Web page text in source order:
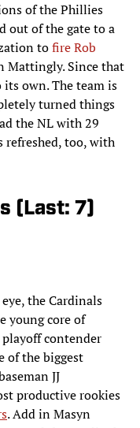
of the Phillies
out of the gate to a
tofire Rob
Mattingly. Since that
own. The team is
turned things
the NL with 29
refreshed, too, with
(Last: 7)
the Cardinals
young core of
contender
of the biggest
JJ
productive rookies
. Add in Masyn
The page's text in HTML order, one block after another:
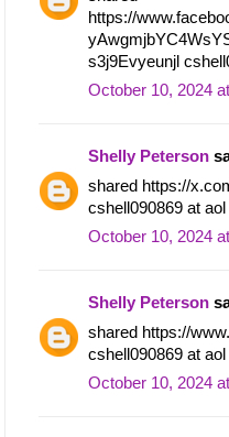
https://
s3j9Evyeunjl
October 10, 2024
Shelly Peterson
shared https://
cshell090869 at
October 10, 2024
Shelly Peterson
shared https://
cshell090869 at
October 10, 2024
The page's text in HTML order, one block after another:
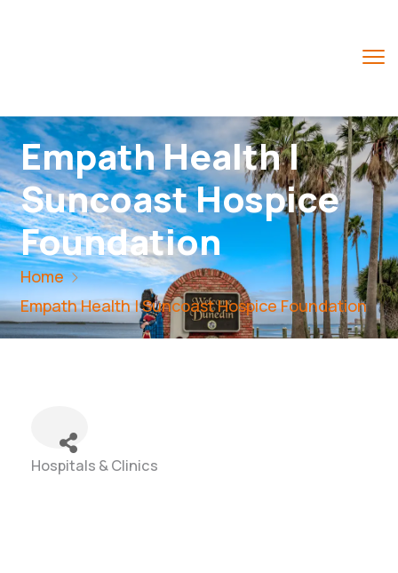
Empath Health |
Suncoast Hospice
Foundation
Home
Empath Health | Suncoast Hospice Foundation
Categories
Hospitals & Clinics
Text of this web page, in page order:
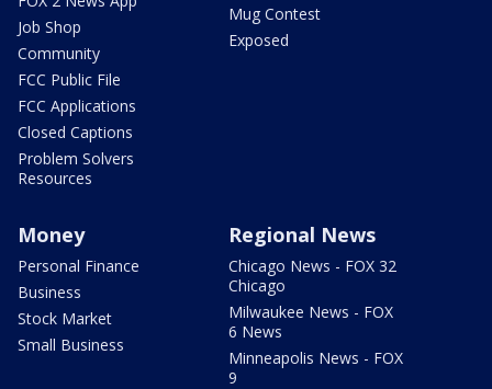
Job Shop
Community
FCC Public File
FCC Applications
Closed Captions
Problem Solvers
Resources
Mug Contest
Exposed
Money
Personal Finance
Business
Stock Market
Small Business
Regional News
Chicago News - FOX 32
Chicago
Milwaukee News - FOX
6 News
Minneapolis News - FOX
9
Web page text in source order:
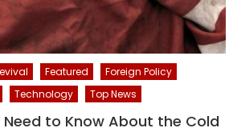
Featured
Foreign Policy
Technology Top News
Need to Know About the Cold
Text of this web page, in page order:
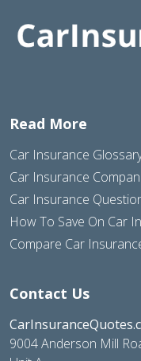
Read More
Car Insurance
Car Insurance
Car Insurance
How To Save On Car
Compare Car
Contact Us
9004 Anderson Mill
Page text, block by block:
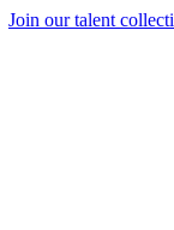
Join our talent
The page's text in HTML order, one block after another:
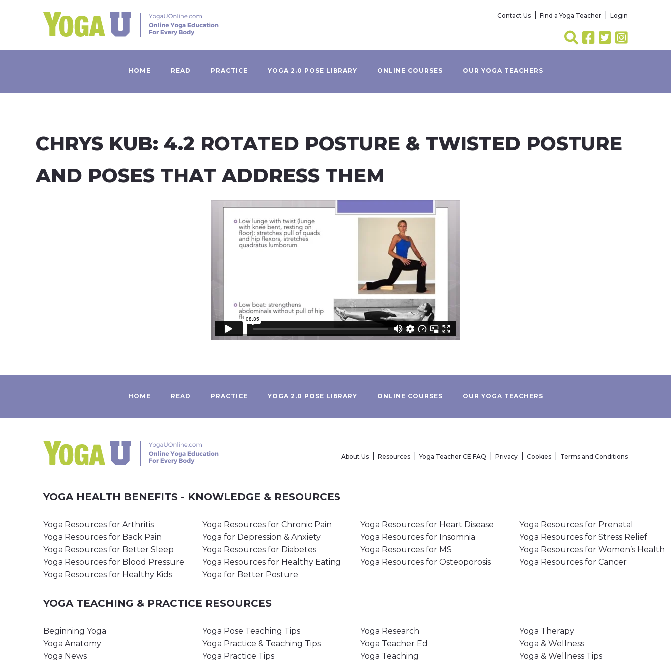
Contact Us Find a Yoga Teacher Login
HOME READ PRACTICE YOGA 2.0 POSE LIBRARY ONLINE COURSES OUR YOGA TEACHERS
CHRYS KUB: 4.2 ROTATED POSTURE & TWISTED POSTURE
AND POSES THAT ADDRESS THEM
HOME READ PRACTICE YOGA 2.0 POSE LIBRARY ONLINE COURSES OUR YOGA TEACHERS
About Us Resources Yoga Teacher CE FAQ Privacy Cookies Terms and Conditions
YOGA HEALTH BENEFITS - KNOWLEDGE & RESOURCES
Yoga Resources for Arthritis Yoga Resources for Chronic Pain Yoga Resources for Heart Disease
Yoga Resources for Prenatal
Yoga Resources for Back Pain
Yoga for Depression & Anxiety Yoga Resources for Insomnia
Yoga Resources for Stress Relief
Yoga Resources for Better Sleep
Yoga Resources for Diabetes Yoga Resources for MS
Yoga Resources for Women’s Health
Yoga Resources for Blood Pressure
Yoga Resources for Healthy Eating Yoga Resources for Osteoporosis
Yoga Resources for Cancer
Yoga Resources for Healthy Kids
Yoga for Better Posture
YOGA TEACHING & PRACTICE RESOURCES
Beginning Yoga Yoga Pose Teaching Tips Yoga Research
Yoga Therapy
Yoga Anatomy
Yoga Practice & Teaching Tips Yoga Teacher Ed
Yoga & Wellness
Yoga News
Yoga Practice Tips Yoga Teaching Yoga & Wellness Tips
----
Lines in the data containing the string "Contact" are to be counted; give that number alone.

2